Reason was I previously, on another machine more than 3 times tried to login.
It did not recognise me - and tthen finally it locked my account.
Reopening account made all work fine.
br
Jan
The error you get is almost always caused by a problem with using Windows Authentication. Please try switching to a SQL server login (username/password), or make sure your current Windows login has access to the SQL server and database you're trying to connect to.
-Edoode
I fixed this by mapping a drive to the server running MSSQL. This seemed to generate some kind of trust that allows MSSQL to connect without this error even after a reboot.
I used to get this error sometimes when connecting to my local SQL Server with Windows Authentication. I never fixed it unfortunately - it went away when I reinstalled windows.
I think a reboot used to fix it - have you tried that? Not exactly the best solution, I know :P
Try to synchronize your date and time with the your domain's. The SSPI issue may be related to Active Directory authentication problems, some of them related to date and time changes. This is very simple to check and fix. Try it out!
There is a Microsoft KB article that addresses many of the reasons for this area (KB811889) at the following URL: http://support.microsoft.com/kb/811889.
A lot of Googling shows that one of the diagnostic steps helped most people who encountered the issue.
I recently had this exact issue where I'd get this error only when authenticating with certain accounts, but not others. Ultimately what was causing my problem was not mentioned in any KB or article I found on the net, but through trial and error I discovered that when the account used through SSPI authentication to SQL Server (2k8) happened to be in a large number of groups (in my case over 250) you would get the "Cannot Generate SSPI context" error.

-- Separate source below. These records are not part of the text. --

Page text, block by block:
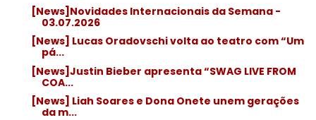
[News]Novidades Internacionais da Semana -
03.07.2026
[News] Lucas Oradovschi volta ao teatro com “Um
pá...
[News]Justin Bieber apresenta “SWAG LIVE FROM
COA...
[News] Liah Soares e Dona Onete unem gerações
da m...

I suspect it has something to do with overflowing the security token that Kerberos uses and have seen similar strange authentication problems for user accounts in a large number of groups.
I get the problem when I have the time set differently on my client machine than either the server or the AD machine ( I was trying to test into the future).

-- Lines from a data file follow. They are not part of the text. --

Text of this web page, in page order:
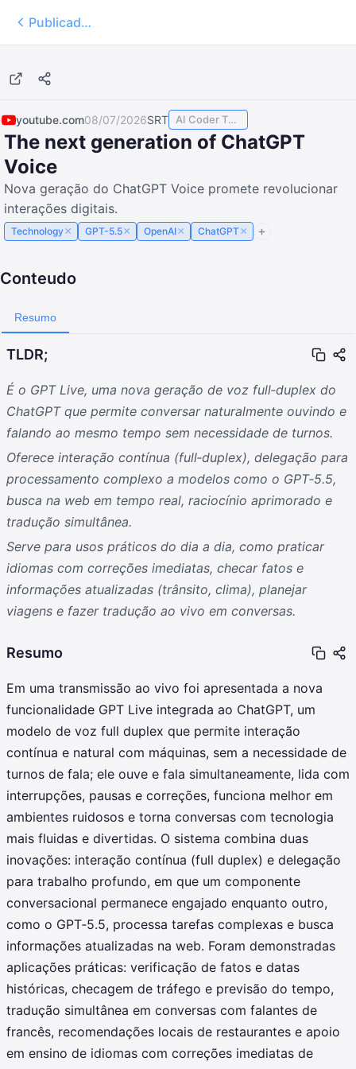
Publicados
youtube.com08/07/2026SRT AI Coder TODAY
The next generation of ChatGPT
Voice
Nova geração do ChatGPT Voice promete revolucionar
interações digitais.
Technology× GPT-5.5× OpenAI× ChatGPT×
Conteudo
Resumo
TLDR;
É o GPT Live, uma nova geração de voz full‑duplex do
ChatGPT que permite conversar naturalmente ouvindo e
falando ao mesmo tempo sem necessidade de turnos.
Oferece interação contínua (full‑duplex), delegação para
processamento complexo a modelos como o GPT‑5.5,
busca na web em tempo real, raciocínio aprimorado e
tradução simultânea.
Serve para usos práticos do dia a dia, como praticar
idiomas com correções imediatas, checar fatos e
informações atualizadas (trânsito, clima), planejar
viagens e fazer tradução ao vivo em conversas.
Resumo
Em uma transmissão ao vivo foi apresentada a nova
funcionalidade GPT Live integrada ao ChatGPT, um
modelo de voz full duplex que permite interação
contínua e natural com máquinas, sem a necessidade de
turnos de fala; ele ouve e fala simultaneamente, lida com
interrupções, pausas e correções, funciona melhor em
ambientes ruidosos e torna conversas com tecnologia
mais fluidas e divertidas. O sistema combina duas
inovações: interação contínua (full duplex) e delegação
para trabalho profundo, em que um componente
conversacional permanece engajado enquanto outro,
como o GPT‑5.5, processa tarefas complexas e busca
informações atualizadas na web. Foram demonstradas
aplicações práticas: verificação de fatos e datas
históricas, checagem de tráfego e previsão do tempo,
tradução simultânea em conversas com falantes de
francês, recomendações locais de restaurantes e apoio
em ensino de idiomas com correções imediatas de

Short Answer: Have you recently change the user the service is running as? Was there a system crash?
Long Answer:
I know this is old, but I want to post my experience that I just had.
We had spent hours Googling and found nothing that worked.
Eventually we ran across a set of actions that could cause this:
If you change the user that the Sql Server runs as (e.g. from Local System to a domain usr) and do certain updates and the server doesn't safely reboot -- you get this.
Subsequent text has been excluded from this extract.